Objects — everything from cars, birds and faces to letters of the alphabet — look significantly different to people familiar with them, a new study suggests.
Using the Arabic alphabet as a frame of reference, Johns Hopkins University researchers studied how experts in the language and novices viewed various letters and found clear evidence that visual processing is influenced by experience. Their findings are forthcoming in the Journal of Experimental Psychology: Human Perception and Performance and are now available online.
“You might assume we have basic vision machinery and that you could detect features of different letters even if you didn’t know the language.
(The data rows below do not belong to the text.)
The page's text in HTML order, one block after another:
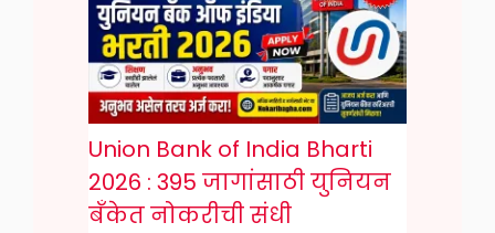
Union Bank of India Bharti
2026 : 395 जागांसाठी युनियन
बँकेत नोकरीची संधी
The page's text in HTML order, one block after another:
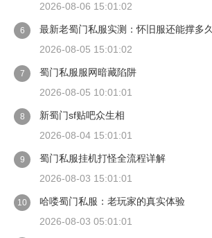
2026-08-06 15:01:02
6
最新老蜀门私服实测：怀旧服还能撑多久
2026-08-05 15:01:02
7
蜀门私服服网暗藏陷阱
2026-08-05 10:01:01
8
新蜀门sf贴吧众生相
2026-08-04 15:01:01
9
蜀门私服挂机打怪全流程详解
2026-08-03 15:01:01
10
哈喽蜀门私服：老玩家的真实体验
2026-08-03 05:01:01
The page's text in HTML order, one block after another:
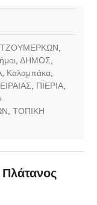
ΤΖΟΥΜΕΡΚΩΝ
, ΔΗΜΟΣ
, Καλαμπάκα,
ΠΙΕΡΙΑ,
ΤΟΠΙΚΗ
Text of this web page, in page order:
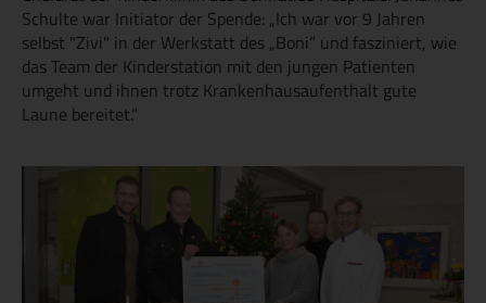
Schulte war Initiator der Spende: „Ich war vor 9 Jahren
selbst "Zivi" in der Werkstatt des „Boni“ und fasziniert, wie
das Team der Kinderstation mit den jungen Patienten
umgeht und ihnen trotz Krankenhausaufenthalt gute
Laune bereitet.“
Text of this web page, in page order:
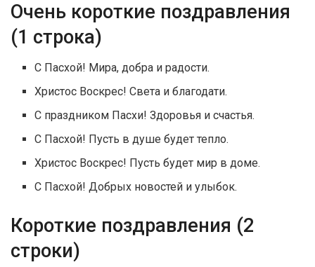
Очень короткие поздравления
(1 строка)
С Пасхой! Мира, добра и радости.
Христос Воскрес! Света и благодати.
С праздником Пасхи! Здоровья и счастья.
С Пасхой! Пусть в душе будет тепло.
Христос Воскрес! Пусть будет мир в доме.
С Пасхой! Добрых новостей и улыбок.
Короткие поздравления (2
строки)
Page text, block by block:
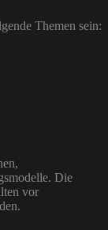
Themen sein:
Die
vor
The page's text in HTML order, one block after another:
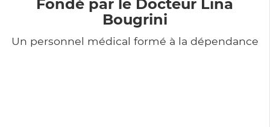
Fondé par le Docteur Lina
Bougrini
Un personnel médical formé à la dépendance
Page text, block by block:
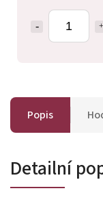
Popis
Detailní
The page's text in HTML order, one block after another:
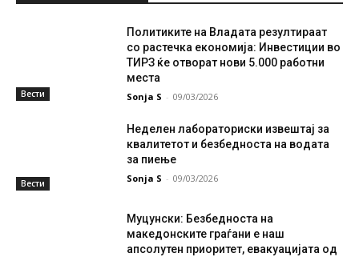
Вести
Политиките на Владата резултираат
со растечка економија: Инвестиции во
ТИРЗ ќе отворат нови 5.000 работни
места
Sonja S - 09/03/2026
Вести
Неделен лабораториски извештај за
квалитетот и безбедноста на водата
за пиење
Sonja S - 09/03/2026
Муцунски: Безбедноста на
македонските граѓани е наш
апсолутен приоритет, евакуацијата од
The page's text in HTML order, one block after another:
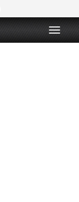
T
o
g

But that’s not the case,” said senior author Brenda Rapp, a professor in the university’s Department of Cognitive Sciences. “What you know affects how you see things.”
Researchers, who included lead author Robert W. Wiley, a postdoctoral student in Rapp’s lab, and Colin Wilson, associate professor in the Department of Cognitive Sciences, studied a group of 25 experts in Arabic and 25 people who didn’t know the language. The team showed the participants 2,000 pairs of letters, one pair at a time, and asked them to determine if the letters were the same or different. The answers were measured for speed and accuracy.
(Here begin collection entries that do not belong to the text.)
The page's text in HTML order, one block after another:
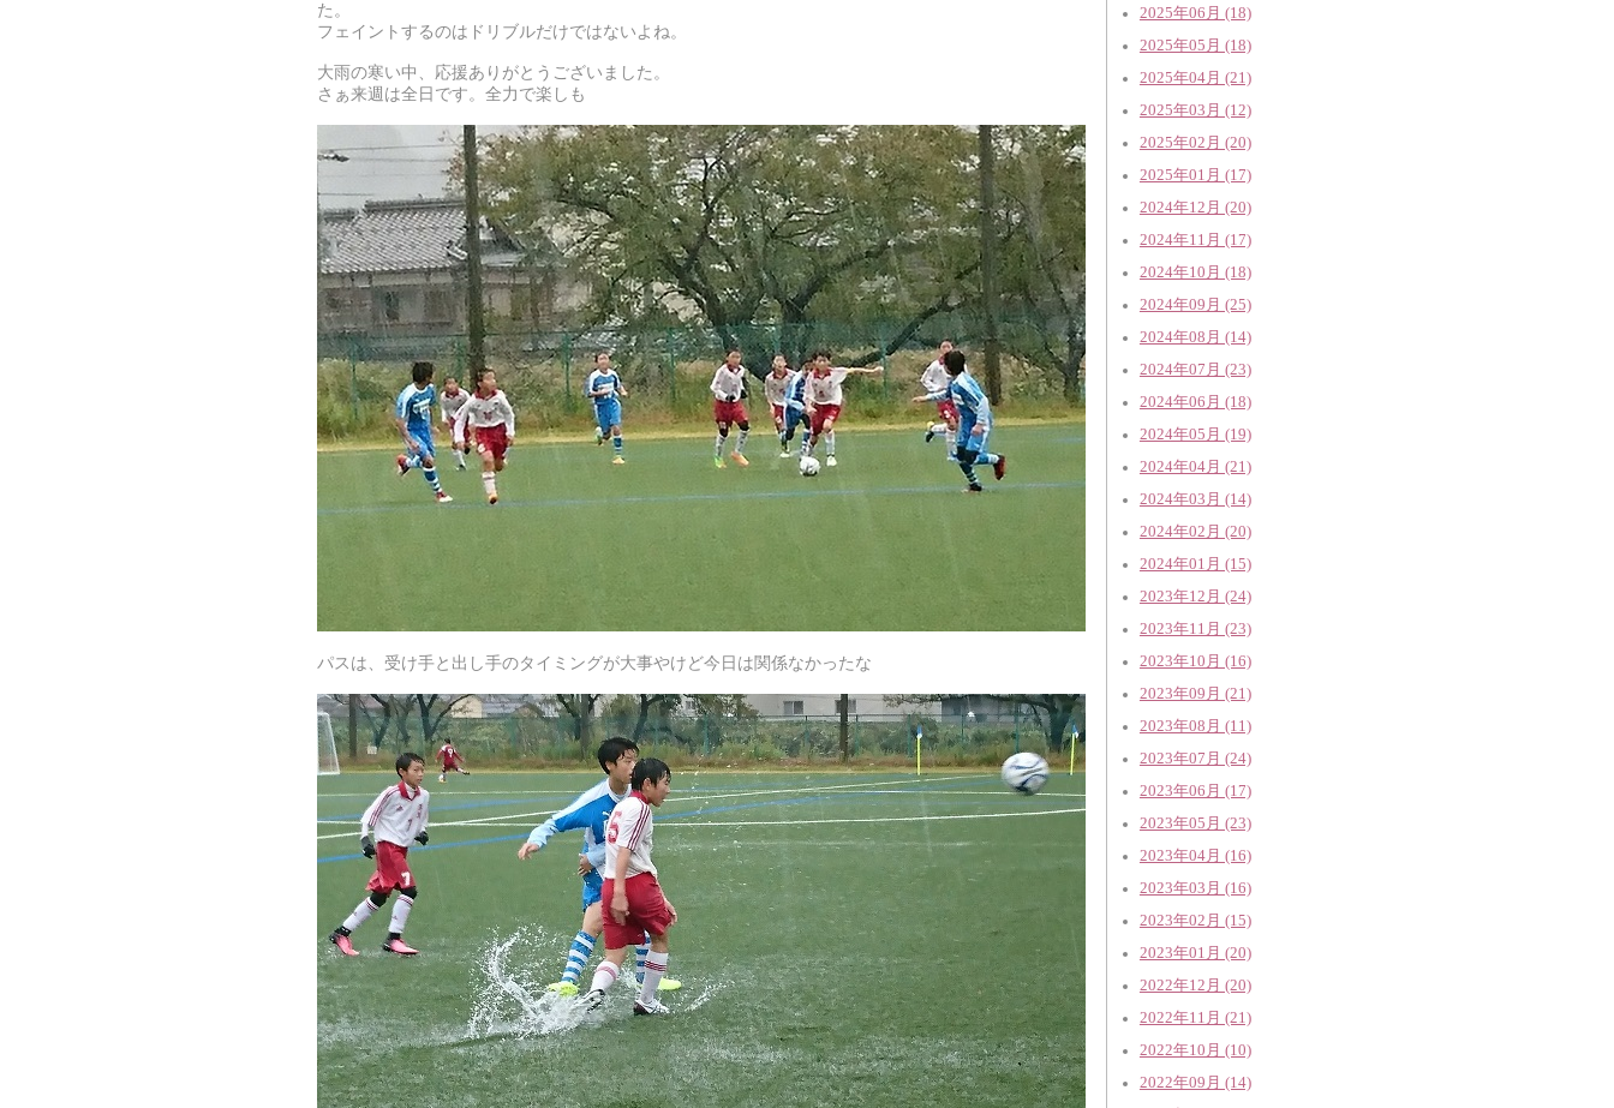
た。
フェイントするのはドリブルだけではないよね。
大雨の寒い中、応援ありがとうございました。
さぁ来週は全日です。全力で楽しも
パスは、受け手と出し手のタイミングが大事やけど今日は関係なかったな
2025年06月 (18)
2025年05月 (18)
2025年04月 (21)
2025年03月 (12)
2025年02月 (20)
2025年01月 (17)
2024年12月 (20)
2024年11月 (17)
2024年10月 (18)
2024年09月 (25)
2024年08月 (14)
2024年07月 (23)
2024年06月 (18)
2024年05月 (19)
2024年04月 (21)
2024年03月 (14)
2024年02月 (20)
2024年01月 (15)
2023年12月 (24)
2023年11月 (23)
2023年10月 (16)
2023年09月 (21)
2023年08月 (11)
2023年07月 (24)
2023年06月 (17)
2023年05月 (23)
2023年04月 (16)
2023年03月 (16)
2023年02月 (15)
2023年01月 (20)
2022年12月 (20)
2022年11月 (21)
2022年10月 (10)
2022年09月 (14)
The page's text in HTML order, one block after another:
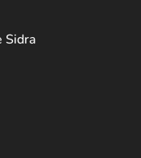
Sidra
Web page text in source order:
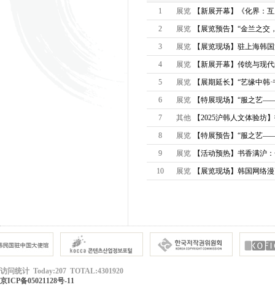
1 展览 【新展开幕】《化界：
2 展览 【展览预告】“金兰之
3 展览 【展览现场】驻上海韩
4 展览 【新展开幕】传统与现
5 展览 【展期延长】“艺缘中
6 展览 【特展现场】“服之艺
7 其他 【2025沪韩人文体验坊
8 展览 【特展预告】“服之艺
9 展览 【活动预热】书香满沪
10 展览 【展览现场】韩国网络
访问统计 Today:207 TOTAL:4301920
京ICP备05021128号-11
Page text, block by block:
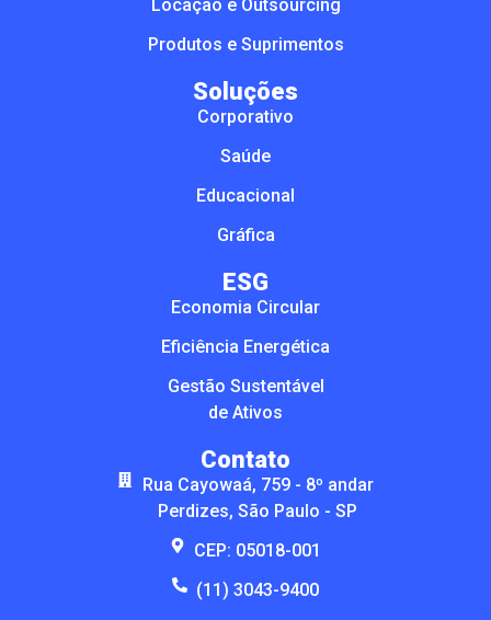
Locação e Outsourcing
Produtos e Suprimentos
Soluções
Corporativo
Saúde
Educacional
Gráfica
ESG
Economia Circular
Eficiência Energética
Gestão Sustentável
de Ativos
Contato
Rua Cayowaá, 759 - 8º andar
Perdizes, São Paulo - SP
CEP: 05018-001
(11) 3043-9400

Novices were quicker to differentiate letters while experts were more accurate. Yet the more features a letter had, the slower the novices were. Experts were just the opposite — the more horizontals, whorls and curves a letter had, the better they were at distinguishing it.
The team also analyzed the results using hierarchical clustering to determine which letters looked similar to novices and which ones looked alike to experts. Everyone tended to agree on the relationships between certain letters but there were also stark, surprising divergences.
The pairs that tripped up people who weren’t proficient in Arabic tended to look nothing like the ones that confused the pros. Experts were biased by non-visual things they knew about the letters, like the names of the letters, how they are written or the way they sound.
“When you become an expert in reading an alphabet, what does that change? Does your visual system see the same thing as a beginner? We say no,” Wiley said. “If you’re an expert, things that look complex to a novice look simple to you.”
The findings should apply not just to letters, but to anything we see.
“What we find should hold true for any sort of object — cars, birds, faces. Expertise matters. It changes how you perceive things,” Wiley said. “Part of being an expert is learning what matters and what doesn’t matter — including visual features. You know what to look for.”